**EXERCISE GOAL:**
In the records below, find the line containing "#- image3.png (10, 80, 70, 90)" and the line containing "have been filtered". Give again exactly those lines and every line between them, omitting the pictures.

[Collected data]
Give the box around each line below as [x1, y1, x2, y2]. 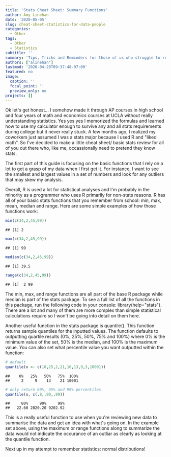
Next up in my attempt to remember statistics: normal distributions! [5, 446, 146, 452]
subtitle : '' [5, 50, 33, 55]
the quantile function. [5, 436, 50, 442]
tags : [5, 36, 17, 41]
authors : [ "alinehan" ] [5, 60, 53, 65]
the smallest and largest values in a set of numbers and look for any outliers [5, 171, 164, 177]
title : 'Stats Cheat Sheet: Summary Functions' [5, 7, 108, 13]
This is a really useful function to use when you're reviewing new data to [5, 415, 157, 421]
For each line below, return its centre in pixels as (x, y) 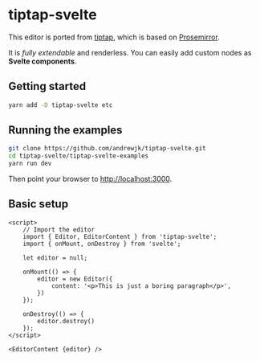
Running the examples (65, 130)
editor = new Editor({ (75, 279)
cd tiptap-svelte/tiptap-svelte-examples (79, 156)
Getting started (47, 86)
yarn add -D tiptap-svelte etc (61, 105)
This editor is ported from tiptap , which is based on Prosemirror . (114, 37)
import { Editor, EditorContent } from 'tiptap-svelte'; (120, 236)
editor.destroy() (66, 321)
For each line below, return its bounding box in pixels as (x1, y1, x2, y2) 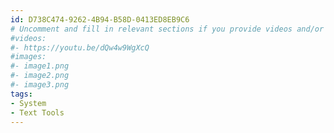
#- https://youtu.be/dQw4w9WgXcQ (10, 42, 150, 53)
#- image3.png (10, 80, 70, 90)
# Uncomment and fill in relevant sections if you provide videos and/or (10, 24, 325, 34)
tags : (10, 89, 33, 99)
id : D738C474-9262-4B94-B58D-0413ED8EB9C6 (10, 14, 190, 25)
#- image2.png (10, 71, 70, 81)
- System (10, 98, 47, 108)
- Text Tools (10, 107, 65, 118)
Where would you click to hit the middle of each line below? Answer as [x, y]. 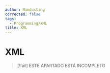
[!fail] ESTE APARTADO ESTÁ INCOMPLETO [61, 66]
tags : [11, 19]
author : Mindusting [25, 10]
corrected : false [23, 14]
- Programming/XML [28, 23]
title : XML [16, 28]
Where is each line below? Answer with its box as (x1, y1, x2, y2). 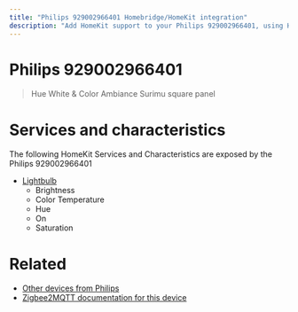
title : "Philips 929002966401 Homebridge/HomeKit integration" (9, 12, 248, 22)
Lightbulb (21, 175, 58, 186)
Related (9, 253, 67, 274)
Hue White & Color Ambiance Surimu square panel (30, 89, 216, 99)
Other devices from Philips (21, 283, 120, 293)
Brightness (35, 185, 75, 196)
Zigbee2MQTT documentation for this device (21, 292, 187, 303)
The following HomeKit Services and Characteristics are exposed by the (9, 149, 273, 160)
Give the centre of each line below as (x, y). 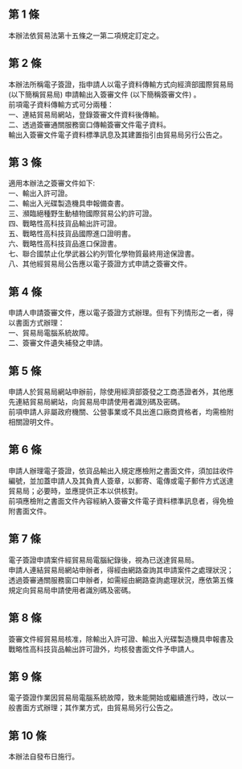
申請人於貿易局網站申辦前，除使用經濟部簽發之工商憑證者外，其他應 (121, 392)
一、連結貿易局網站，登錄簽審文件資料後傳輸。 (86, 114)
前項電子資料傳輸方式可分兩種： (61, 104)
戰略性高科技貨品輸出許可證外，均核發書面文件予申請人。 (103, 649)
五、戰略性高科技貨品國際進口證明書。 (72, 234)
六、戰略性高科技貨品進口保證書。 (65, 243)
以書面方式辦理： (37, 323)
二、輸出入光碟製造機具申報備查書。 (68, 203)
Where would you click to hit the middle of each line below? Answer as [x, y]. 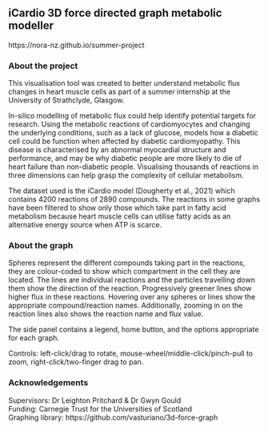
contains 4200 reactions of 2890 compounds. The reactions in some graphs [134, 199]
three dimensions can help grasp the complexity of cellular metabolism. [126, 175]
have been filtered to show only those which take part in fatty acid [117, 208]
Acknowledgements [48, 383]
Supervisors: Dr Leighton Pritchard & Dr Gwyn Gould [95, 400]
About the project [43, 66]
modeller [31, 26]
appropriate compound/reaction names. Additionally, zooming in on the [126, 305]
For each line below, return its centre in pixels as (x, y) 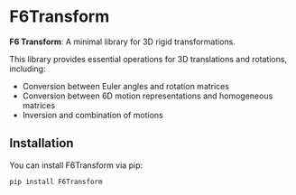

**SOLUTION TO THE EXERCISE:**
#- image3.png (10, 80, 70, 90)
# Uncomment and fill in relevant sections if you provide videos and/or (10, 24, 325, 34)
tags : (10, 89, 33, 99)
id : D738C474-9262-4B94-B58D-0413ED8EB9C6 (10, 14, 190, 25)
#- image2.png (10, 71, 70, 81)
- System (10, 98, 47, 108)
- Text Tools (10, 107, 65, 118)
Where would you click to hit the middle of each line below? Answer as [x, y]. 
[!fail] ESTE APARTADO ESTÁ INCOMPLETO [61, 66]
tags : [11, 19]
author : Mindusting [25, 10]
corrected : false [23, 14]
- Programming/XML [28, 23]
title : XML [16, 28]
Where is each line below? Answer with its box as (x1, y1, x2, y2). 
title : "Philips 929002966401 Homebridge/HomeKit integration" (9, 12, 248, 22)
Lightbulb (21, 175, 58, 186)
Related (9, 253, 67, 274)
Hue White & Color Ambiance Surimu square panel (30, 89, 216, 99)
Other devices from Philips (21, 283, 120, 293)
Brightness (35, 185, 75, 196)
Zigbee2MQTT documentation for this device (21, 292, 187, 303)
The following HomeKit Services and Characteristics are exposed by the (9, 149, 273, 160)
Give the centre of each line below as (x, y). 
申請人於貿易局網站申辦前，除使用經濟部簽發之工商憑證者外，其他應 (121, 392)
一、連結貿易局網站，登錄簽審文件資料後傳輸。 (86, 114)
前項電子資料傳輸方式可分兩種： (61, 104)
戰略性高科技貨品輸出許可證外，均核發書面文件予申請人。 (103, 649)
五、戰略性高科技貨品國際進口證明書。 (72, 234)
六、戰略性高科技貨品進口保證書。 (65, 243)
以書面方式辦理： (37, 323)
二、輸出入光碟製造機具申報備查書。 (68, 203)
Where would you click to hit the middle of each line below? Answer as [x, y]. 
contains 4200 reactions of 2890 compounds. The reactions in some graphs [134, 199]
three dimensions can help grasp the complexity of cellular metabolism. [126, 175]
have been filtered to show only those which take part in fatty acid [117, 208]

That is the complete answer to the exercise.